All of this is to say that Kate knows a thing or two about rebirths, so it’s fitting she’s a big proponent of animal rescue. Kate not only has an adorable rescue dog, Zelda, but she is a huge supporter of several animal causes, including The Snoopi Project, Playa Animal Rescue, Dogs in Better Spots or DIBS (the organization from which she adopted Zelda), and Bytowne Association for Rescued Kanines (BARK). 

“Everyone deserves a second chance. Even a third or fourth chance,” says Kate. “Dogs who are needing to be adopted or rescued are not broken dogs. It just means that somewhere along the line, a human gave up on them, or they were born on the streets and didn't have a gentle human hand to nurture them.”

Given the chance, dogs—like people—can always start over and live the life they were meant for. “All dogs need a place to love, learn, and be loved,” says Kate. “There is nothing in the world that compares to the love and trust of a dog you've rescued.”
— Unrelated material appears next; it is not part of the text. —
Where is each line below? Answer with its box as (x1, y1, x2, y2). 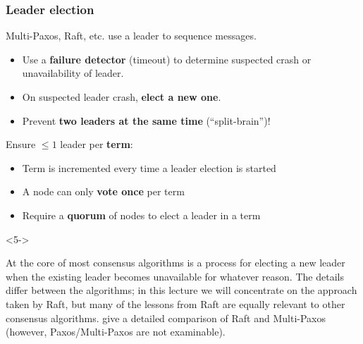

Kate’s Top 3 Ways Dog Lovers Can Support Their Local Shelters and Rescue Groups 

Call them and ask them what supplies they need! “I collect gently used collars and leashes and share them with DIBS and the Playa Animal Rescue in Mexico where Zelda came from. We also send supplies through DIBS to The Snoopi Project in Mexico too! Local shelters often collect things like towels and blankets as well.” 

Word of mouth! “Spread the good news about an organization where you got your pup! There are so many and it's so important that rescues of all sizes are getting the publicity because there are a lot of people looking to adopt these days.”

Fundraising. “I'm a big fan of fundraising for rescue organizations and other community-minded organizations in my community. I love "in lieu of gifts" parties and having donations be given to local shelters, especially those that are volunteer-run and not-for-profit.”

Kate’s Favourite Organizations Helping Dogs 

DIBS (Dogs in Better Spots) “This volunteer-run rescue brings dogs from Mexico to Canada. They are transparent and everything they do is for the well-being of their dogs. They are partnered with Playa Animal Rescue in Mexico so the lines of communication are always open and anyone looking to adopt will get the truth about their dog.”

BARK (Bytowne Association for Rescued Kanines) “Another volunteer-run rescue, BARK helps foster and rescue dogs from the Eastern Ontario area. I got my first dog from BARK and have witnessed the incredible things they have been doing for our four-legged friends for over 15 years.” 

The Snoopi Project “Based in Mexico, the Snoopi Project helps to rescue dogs that are neglected in the Mayan area, but also delivers supplies to families who love their dogs, but who perhaps don't have the means to give them proper shelter etc. The Snoopi Project employs a local carpenter to build dog houses and they deliver them to families.”